I joined Tracy’s Kids Art Therapy Program at Children’s National Medical Center (CNMC) in May of 2008.  I worked Monday through Friday during traditional daytime 9-5 hours.  Then in January of this year I had a baby.  I transitioned into working part time after my return from maternity leave and requested that one of the days I work be Saturdays.  I knew that this would make it possible for a family member to watch my son, but what I didn’t know was how different, and wonderful, it would be to work at the hospital on a Saturday.

 During the weekdays at CNMC there is an incredible wealth of services and activities available to patients and their families.  When I came in to work on my first Saturday I was shocked at how incredibly quiet the unit was.  There were no activities for the kids to participate in and most of the children spent the weekends sitting bored in their rooms.  When I first started going into patients’ rooms on Saturdays they would become incredibly excited and almost always one of their first questions to me was, “is the art room open?!!”  Now the children are frequently waiting at the art room door for me when I arrive on Saturday morning.  I even had one child who, upon entering her room at 8:45 in the morning, greeted me by saying, “you’re here! Finally! I’ve been waiting.  These are the things I need for my project.” 

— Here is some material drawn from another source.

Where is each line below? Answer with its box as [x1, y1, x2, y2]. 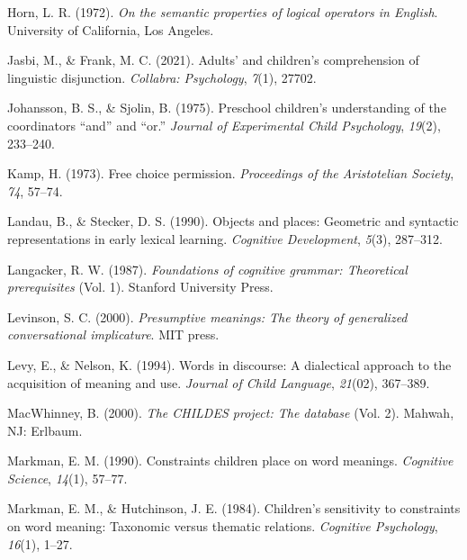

 Another especially rewarding aspect of having the art room open on Saturdays has been that it has enabled so many more families to be together in the art room.  Many children only get to see their siblings in the evenings and on weekends.  Being present on Saturdays has enabled the art therapy program to really reach more children who are in need of services.  And shockingly, Saturdays have actually become my favorite day to work.  I did not previously realize that there was such a void on the weekends, but I’m so happy to get to be able to bring a little more enjoyment to our patients outside of the usual weekday hours.